You get the lipos from Hobbyking UK. Rather than 36v, it's just as easy to get 44v, which will make your bike go 20% faster. Lipos come on bricks, which are several cells stuck together in shrink-wrap. Each cell is nominally 3.7v, so two 5S bricks = 10 x 3.7v = 37v, two 6S bricks = 12 x 3.7 = 44.4v. Most 36v controllers can handle 12S, which spend most of their time round about 48v (50.4v when full).
Using lipos is straightforward, but different to a normal ebike battery because you have to manage them yourself instead of using an included management system. This means that you need a lipo charger to charge them, which looks after the charging management. For the discharge management, you need to be creative. As a general rule, you want to stop soon after each cell reaches 3.7v. The absolute limit which damages the cells and can make re-charging dangerous is 3.0v per cell, which happens soon after 3.7v, so you need a way of determining when it's time to stop. A simple voltmeter on the pack is sufficient, or you can use a lipo alarm on each brick, or various other creative solutions.. You soon learn to keep an eye on the voltage. There's nothing to panic about unless you decide to carry on below 3.7v per cell (44v for a 12S pack, 37v for a 10S one)

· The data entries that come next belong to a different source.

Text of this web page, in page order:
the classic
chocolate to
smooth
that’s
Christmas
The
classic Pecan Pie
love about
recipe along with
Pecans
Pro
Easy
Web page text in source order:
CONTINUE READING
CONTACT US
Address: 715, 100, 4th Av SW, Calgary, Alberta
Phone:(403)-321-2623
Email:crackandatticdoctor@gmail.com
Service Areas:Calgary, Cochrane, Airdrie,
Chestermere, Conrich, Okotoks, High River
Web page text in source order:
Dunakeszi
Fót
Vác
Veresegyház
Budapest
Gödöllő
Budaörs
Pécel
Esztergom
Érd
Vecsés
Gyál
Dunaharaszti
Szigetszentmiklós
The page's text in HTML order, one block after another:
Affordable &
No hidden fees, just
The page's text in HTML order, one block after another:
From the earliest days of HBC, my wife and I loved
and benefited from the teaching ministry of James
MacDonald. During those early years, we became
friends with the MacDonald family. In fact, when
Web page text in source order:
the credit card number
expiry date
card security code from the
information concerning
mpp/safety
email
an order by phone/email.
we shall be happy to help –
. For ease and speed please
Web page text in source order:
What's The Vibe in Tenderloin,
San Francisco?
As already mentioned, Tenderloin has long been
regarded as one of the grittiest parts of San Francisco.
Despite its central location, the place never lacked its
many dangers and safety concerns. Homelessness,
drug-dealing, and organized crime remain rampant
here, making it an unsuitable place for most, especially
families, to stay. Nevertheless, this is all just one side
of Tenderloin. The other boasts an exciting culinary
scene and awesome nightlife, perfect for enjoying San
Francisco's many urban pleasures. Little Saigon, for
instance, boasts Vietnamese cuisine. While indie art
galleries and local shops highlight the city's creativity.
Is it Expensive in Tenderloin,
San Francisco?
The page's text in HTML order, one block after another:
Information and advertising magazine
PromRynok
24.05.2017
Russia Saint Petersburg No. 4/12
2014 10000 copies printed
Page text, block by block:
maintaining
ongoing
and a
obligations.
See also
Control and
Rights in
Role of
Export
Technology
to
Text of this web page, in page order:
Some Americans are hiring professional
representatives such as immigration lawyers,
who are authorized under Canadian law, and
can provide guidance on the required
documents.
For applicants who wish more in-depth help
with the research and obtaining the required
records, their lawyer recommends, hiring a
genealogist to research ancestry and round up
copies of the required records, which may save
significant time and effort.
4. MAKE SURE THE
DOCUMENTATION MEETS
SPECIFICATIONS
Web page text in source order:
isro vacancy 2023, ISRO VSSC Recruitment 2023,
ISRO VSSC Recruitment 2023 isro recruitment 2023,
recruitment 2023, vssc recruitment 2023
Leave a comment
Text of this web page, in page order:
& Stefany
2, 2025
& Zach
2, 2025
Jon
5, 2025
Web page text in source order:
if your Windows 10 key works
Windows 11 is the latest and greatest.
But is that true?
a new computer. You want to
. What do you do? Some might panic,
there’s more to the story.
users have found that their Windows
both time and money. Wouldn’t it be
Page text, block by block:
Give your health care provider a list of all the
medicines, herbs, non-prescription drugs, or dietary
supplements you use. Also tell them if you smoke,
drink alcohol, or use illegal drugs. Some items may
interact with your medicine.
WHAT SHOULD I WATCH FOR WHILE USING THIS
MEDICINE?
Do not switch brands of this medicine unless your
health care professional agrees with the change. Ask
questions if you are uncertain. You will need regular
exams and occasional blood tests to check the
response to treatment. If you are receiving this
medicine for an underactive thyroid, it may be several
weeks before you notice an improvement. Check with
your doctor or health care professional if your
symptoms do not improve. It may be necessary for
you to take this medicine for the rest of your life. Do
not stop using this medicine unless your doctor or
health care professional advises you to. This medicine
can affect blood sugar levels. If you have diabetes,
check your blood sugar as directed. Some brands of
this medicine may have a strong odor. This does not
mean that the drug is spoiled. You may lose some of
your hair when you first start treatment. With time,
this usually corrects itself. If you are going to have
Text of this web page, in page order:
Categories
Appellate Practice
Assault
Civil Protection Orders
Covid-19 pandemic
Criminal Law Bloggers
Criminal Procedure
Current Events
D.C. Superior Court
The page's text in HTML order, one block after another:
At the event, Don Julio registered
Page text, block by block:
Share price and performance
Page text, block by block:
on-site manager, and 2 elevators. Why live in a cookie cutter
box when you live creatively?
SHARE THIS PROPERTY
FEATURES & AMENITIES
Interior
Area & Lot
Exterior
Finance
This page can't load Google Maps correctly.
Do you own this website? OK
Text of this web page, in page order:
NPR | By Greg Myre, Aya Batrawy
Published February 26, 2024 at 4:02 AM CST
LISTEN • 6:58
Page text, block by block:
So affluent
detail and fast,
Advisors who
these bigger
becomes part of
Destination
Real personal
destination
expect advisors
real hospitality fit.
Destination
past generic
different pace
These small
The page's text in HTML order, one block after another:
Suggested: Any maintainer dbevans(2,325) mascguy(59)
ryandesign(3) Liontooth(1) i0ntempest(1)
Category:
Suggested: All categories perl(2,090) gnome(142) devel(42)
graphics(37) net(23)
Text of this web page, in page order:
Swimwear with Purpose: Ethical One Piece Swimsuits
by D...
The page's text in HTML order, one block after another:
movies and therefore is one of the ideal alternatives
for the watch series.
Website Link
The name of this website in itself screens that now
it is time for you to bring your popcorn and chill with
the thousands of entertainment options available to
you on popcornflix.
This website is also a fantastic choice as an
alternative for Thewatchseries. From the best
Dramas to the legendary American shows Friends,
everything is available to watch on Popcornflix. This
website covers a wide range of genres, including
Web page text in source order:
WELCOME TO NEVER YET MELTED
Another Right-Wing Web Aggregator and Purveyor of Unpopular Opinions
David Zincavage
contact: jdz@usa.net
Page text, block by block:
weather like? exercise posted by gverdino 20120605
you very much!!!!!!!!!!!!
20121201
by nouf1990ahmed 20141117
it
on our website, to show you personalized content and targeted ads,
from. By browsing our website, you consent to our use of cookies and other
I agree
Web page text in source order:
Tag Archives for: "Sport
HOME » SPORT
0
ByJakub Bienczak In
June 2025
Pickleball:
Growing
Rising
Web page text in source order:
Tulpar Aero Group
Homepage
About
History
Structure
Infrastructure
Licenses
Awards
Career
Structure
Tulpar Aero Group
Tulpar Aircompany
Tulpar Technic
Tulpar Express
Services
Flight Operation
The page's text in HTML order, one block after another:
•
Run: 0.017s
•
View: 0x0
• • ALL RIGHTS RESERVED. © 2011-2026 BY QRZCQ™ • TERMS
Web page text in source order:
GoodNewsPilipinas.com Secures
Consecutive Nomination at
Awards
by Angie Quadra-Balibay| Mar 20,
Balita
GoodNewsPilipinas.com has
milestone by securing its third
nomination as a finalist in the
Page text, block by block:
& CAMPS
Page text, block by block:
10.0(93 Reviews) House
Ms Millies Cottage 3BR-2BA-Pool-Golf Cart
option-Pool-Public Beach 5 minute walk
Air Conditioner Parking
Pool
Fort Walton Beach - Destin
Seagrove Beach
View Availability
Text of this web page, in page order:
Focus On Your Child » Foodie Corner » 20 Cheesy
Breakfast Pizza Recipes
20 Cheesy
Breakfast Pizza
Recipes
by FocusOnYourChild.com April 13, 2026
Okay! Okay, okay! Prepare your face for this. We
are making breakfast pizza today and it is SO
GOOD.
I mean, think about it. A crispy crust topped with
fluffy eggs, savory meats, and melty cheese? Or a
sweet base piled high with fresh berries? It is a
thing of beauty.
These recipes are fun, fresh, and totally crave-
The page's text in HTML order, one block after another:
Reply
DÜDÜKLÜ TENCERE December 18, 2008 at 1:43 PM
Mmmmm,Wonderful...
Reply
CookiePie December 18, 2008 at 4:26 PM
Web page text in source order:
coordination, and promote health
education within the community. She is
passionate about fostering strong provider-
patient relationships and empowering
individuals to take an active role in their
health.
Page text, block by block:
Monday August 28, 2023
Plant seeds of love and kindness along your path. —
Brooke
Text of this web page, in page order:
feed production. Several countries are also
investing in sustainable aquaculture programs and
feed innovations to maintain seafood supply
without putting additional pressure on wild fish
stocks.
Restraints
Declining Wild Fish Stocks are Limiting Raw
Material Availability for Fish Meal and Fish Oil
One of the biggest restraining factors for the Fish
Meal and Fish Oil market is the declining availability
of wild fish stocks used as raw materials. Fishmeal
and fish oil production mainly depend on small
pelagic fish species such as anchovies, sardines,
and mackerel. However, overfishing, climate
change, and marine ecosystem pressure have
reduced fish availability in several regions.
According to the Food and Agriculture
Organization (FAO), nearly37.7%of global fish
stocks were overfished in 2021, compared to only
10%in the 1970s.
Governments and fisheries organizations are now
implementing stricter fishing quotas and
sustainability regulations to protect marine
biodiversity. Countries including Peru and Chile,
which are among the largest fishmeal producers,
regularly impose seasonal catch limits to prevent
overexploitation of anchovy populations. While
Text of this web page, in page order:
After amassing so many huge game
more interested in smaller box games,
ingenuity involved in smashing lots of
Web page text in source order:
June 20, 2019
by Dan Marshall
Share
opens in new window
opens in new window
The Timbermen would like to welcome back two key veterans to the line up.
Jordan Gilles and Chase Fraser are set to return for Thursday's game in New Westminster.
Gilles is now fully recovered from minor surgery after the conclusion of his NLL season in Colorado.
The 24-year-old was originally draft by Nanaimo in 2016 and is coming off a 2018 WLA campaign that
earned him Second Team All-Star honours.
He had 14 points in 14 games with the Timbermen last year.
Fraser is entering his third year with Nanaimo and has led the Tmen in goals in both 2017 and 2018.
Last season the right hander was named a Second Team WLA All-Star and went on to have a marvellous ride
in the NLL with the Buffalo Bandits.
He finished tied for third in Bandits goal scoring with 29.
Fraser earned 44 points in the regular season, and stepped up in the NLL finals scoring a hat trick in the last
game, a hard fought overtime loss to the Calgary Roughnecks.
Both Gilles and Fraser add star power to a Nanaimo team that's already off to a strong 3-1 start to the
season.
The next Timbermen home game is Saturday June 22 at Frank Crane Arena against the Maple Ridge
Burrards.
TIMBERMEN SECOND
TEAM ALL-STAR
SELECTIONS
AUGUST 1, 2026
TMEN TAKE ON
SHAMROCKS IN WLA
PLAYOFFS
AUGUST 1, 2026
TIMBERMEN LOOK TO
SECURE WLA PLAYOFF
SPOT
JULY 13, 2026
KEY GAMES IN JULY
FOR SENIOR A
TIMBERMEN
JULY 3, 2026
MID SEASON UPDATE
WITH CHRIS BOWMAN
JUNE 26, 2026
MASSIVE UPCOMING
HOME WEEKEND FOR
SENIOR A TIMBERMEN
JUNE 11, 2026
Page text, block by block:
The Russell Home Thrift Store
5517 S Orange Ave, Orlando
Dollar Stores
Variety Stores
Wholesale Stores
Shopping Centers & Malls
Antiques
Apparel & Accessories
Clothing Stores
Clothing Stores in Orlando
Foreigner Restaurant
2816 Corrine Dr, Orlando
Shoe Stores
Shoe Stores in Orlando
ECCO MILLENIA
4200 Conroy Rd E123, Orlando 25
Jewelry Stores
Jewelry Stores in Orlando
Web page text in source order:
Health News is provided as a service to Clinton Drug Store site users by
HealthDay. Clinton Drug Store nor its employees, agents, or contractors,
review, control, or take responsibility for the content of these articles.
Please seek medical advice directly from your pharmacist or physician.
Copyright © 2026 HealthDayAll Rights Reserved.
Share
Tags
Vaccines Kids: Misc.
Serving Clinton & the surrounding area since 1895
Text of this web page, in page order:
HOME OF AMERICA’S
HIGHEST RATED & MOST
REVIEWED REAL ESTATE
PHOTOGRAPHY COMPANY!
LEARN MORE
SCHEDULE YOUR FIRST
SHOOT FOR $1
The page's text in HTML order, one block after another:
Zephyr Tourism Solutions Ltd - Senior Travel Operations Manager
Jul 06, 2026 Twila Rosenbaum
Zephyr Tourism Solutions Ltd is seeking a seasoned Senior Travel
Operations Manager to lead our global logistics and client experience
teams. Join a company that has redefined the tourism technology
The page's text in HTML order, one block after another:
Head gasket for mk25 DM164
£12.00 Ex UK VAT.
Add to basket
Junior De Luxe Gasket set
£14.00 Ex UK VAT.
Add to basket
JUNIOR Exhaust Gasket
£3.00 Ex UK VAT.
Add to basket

With a lightweight bike, and pedalling, you can get 20 miles from 5aH 12S, but, if you go for maximum speed, you could empty them in about 10 miles.
I did 28 very hilly miles on my Dahon carrying my 100kg with an 8aH pack.
Lipos sounds very complicated, but once you get your head round the simple principles of their management, they're very straightforward to use. They also have the advantages that it's very easy to change your voltage in 3.7v steps because you can buy the bricks with different numbers of cells. 6S is the normal max.